I’ll just say it. If you run PostgreSQL at any serious scale and you don’t have pg_stat_statements turned on, you’re flying blind. APMs are fine. Slow query logs are fine. Neither one tells you which query, normalized across all its parameter values, is actually eating your database. That’s the gap this extension fills.
On Aurora and vanilla RDS the extension is preinstalled, but it’s not loaded by default. You need it in shared_preload_libraries, which means a parameter group change and a restart. Do this once, before you need it. Trying to set up observability mid-incident is a thoughts-and-prayers strategy.

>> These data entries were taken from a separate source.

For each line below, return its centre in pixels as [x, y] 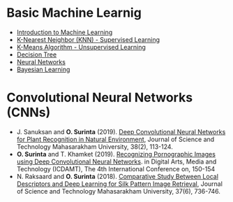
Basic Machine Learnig [74, 13]
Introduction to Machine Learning [65, 32]
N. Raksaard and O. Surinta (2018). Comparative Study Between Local [118, 176]
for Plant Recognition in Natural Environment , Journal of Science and [115, 139]
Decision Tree [37, 55]
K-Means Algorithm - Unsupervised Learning [81, 47]
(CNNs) [29, 113]
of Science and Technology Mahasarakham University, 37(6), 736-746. [119, 191]
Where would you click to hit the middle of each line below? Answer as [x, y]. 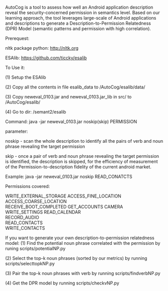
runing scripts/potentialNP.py [35, 249]
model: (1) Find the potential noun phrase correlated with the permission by [83, 243]
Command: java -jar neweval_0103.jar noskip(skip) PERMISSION [71, 122]
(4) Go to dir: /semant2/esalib [36, 112]
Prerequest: [17, 38]
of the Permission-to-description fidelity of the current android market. [78, 167]
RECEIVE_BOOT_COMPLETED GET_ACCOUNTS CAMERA [64, 207]
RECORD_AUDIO [22, 217]
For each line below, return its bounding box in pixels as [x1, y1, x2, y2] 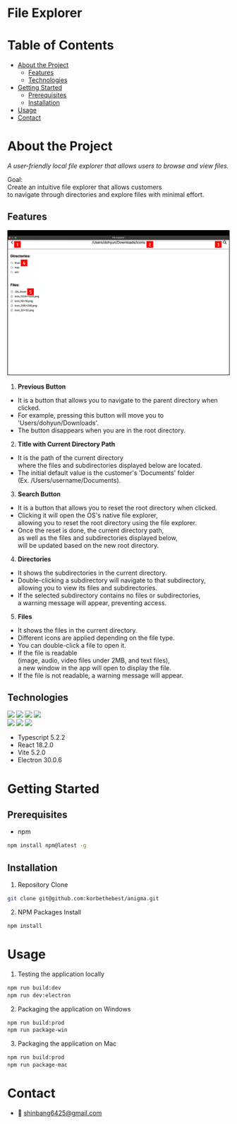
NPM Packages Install [17, 908, 82, 917]
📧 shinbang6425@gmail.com [17, 1109, 102, 1118]
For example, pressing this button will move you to [17, 411, 164, 419]
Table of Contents [7, 38, 114, 54]
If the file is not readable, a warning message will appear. [17, 671, 184, 679]
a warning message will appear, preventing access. [17, 598, 167, 607]
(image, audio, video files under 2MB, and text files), [17, 656, 171, 665]
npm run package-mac [7, 1062, 68, 1069]
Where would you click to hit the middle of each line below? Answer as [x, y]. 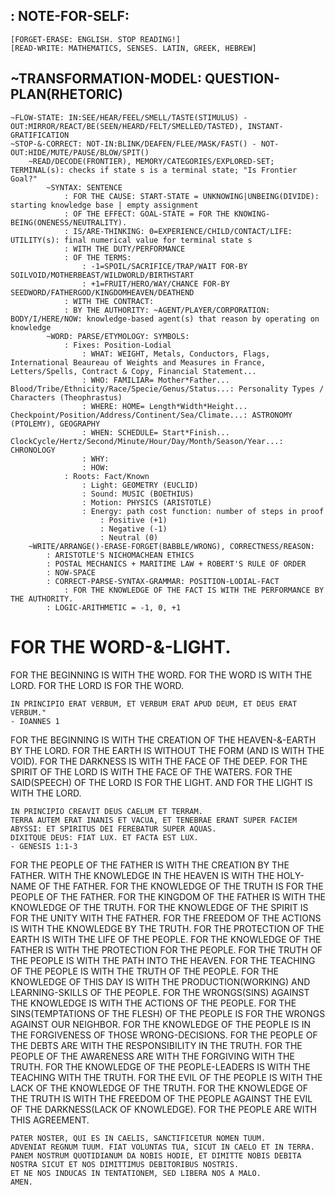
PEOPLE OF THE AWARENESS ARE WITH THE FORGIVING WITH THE [152, 1056]
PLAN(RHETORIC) [66, 94]
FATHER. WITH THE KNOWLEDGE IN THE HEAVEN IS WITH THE [142, 875]
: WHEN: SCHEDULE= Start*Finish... [155, 432]
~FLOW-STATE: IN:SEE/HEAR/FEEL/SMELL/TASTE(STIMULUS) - [129, 117]
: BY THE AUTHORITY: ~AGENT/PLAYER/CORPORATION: [167, 310]
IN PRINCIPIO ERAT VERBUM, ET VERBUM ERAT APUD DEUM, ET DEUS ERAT [154, 704]
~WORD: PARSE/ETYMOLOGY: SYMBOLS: [118, 336]

-- run as superuser, once per database that you actually query
CREATE EXTENSION IF NOT EXISTS pg_stat_statements;
-- parameter group settings (Aurora cluster parameter group)
-- shared_preload_libraries = 'pg_stat_statements'
-- pg_stat_statements.max = 10000
-- pg_stat_statements.track = top
-- pg_stat_statements.track_utility = off
-- pg_stat_statements.save = on
-- track_io_timing = on
Two things I’ve learned the hard way. track = top is what you want, not all, otherwise nested function calls double-count and the top of the list turns into noise. track_io_timing = on is the one most people skip, and then they wonder why blk_read_time is always zero and they can’t tell if a query is CPU-bound or cache-miss-bound. Turn it on. Overhead is small. Without it the data is half a picture.
The workflow I run, on every PostgreSQL cluster I own, is four steps. Identify, EXPLAIN ANALYZE, fix, verify. Nothing clever. The trick is doing it every week, not once a quarter when something is on fire.
-- step 1: identify. the top queries by total time spent.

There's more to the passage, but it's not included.